Our experiment was designed to examine the effects of distance (clause boundaries) and island structures on acceptability in wh-questions (filler–gap dependencies) and backward sprouting (remnant–correlate dependencies). The results for wh-questions were entirely in line with expectations given the previous experimental literature on island effects. Extraction out of a non-island embedded clause resulted in a significant decline in acceptability relative to a matched condition with the gap in the matrix clause, and there was a significant interaction between distance and structure, reflecting the fact that extraction out of an island produced degradation greater than the sum of that seen with long-distance extraction and that seen with the simple presence of an island structure.
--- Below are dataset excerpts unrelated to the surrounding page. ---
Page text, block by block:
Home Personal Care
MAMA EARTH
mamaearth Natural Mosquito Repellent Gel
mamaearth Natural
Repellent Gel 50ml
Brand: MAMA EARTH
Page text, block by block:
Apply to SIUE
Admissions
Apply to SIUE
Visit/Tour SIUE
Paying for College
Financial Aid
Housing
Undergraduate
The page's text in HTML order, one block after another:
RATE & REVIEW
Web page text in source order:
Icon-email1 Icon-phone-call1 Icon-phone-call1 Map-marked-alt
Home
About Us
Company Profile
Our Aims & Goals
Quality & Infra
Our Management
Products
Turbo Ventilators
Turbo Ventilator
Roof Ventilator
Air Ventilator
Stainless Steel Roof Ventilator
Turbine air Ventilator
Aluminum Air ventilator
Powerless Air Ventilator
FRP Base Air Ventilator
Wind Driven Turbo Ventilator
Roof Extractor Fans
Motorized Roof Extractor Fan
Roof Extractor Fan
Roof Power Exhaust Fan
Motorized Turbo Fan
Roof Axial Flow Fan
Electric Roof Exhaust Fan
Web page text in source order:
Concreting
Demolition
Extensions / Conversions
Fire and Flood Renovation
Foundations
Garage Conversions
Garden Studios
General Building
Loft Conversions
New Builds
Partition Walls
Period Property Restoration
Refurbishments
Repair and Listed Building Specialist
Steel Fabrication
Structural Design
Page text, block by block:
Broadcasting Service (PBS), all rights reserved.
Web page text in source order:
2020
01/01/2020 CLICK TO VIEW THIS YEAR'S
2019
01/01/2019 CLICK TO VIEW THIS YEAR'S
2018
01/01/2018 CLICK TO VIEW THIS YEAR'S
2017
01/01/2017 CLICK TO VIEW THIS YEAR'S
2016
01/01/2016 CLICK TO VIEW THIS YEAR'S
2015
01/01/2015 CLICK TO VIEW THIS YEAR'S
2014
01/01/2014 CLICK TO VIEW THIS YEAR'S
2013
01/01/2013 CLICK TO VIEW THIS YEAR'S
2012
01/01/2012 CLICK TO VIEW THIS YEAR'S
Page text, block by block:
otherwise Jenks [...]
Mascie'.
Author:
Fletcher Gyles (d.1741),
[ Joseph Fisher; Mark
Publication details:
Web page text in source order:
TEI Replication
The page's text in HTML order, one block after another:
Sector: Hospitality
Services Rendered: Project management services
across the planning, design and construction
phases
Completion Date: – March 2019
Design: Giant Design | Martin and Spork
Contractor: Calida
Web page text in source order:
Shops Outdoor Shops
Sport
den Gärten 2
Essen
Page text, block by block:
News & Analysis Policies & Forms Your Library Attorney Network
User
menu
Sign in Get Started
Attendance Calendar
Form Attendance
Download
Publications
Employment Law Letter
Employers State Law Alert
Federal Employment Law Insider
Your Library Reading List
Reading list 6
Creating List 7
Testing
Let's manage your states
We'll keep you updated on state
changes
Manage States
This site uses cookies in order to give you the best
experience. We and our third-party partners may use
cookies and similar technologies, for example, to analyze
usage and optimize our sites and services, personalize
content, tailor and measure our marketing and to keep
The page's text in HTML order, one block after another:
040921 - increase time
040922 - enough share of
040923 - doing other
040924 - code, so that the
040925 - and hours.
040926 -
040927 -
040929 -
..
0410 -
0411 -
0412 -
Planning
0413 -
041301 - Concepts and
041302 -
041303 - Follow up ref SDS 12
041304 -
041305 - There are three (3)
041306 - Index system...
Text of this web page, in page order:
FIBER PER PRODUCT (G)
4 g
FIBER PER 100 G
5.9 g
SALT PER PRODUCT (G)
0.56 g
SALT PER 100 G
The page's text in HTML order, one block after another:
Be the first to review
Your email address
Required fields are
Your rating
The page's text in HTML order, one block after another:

This type of superadditive interaction is the defining characteristic of an island effect. Despite the expected nature of these results for wh-questions, they are nonetheless important for two reasons. First, they demonstrate that it is possible to detect an island effect in a formal acceptability experiment using adjunct extraction. As mentioned earlier, this has not been shown before, to our knowledge, and it was not obvious that it would be possible, since with adjunct extraction one cannot rely on subcategorization to signal the location of the gap. Second, the results for wh-questions provide a baseline for our results with backward sprouting. We see a clear distance effect and a clear island effect with wh-questions, so this allows us to see whether we will detect the same effects with backward sprouting, all within the same experiment and with the same set of participants.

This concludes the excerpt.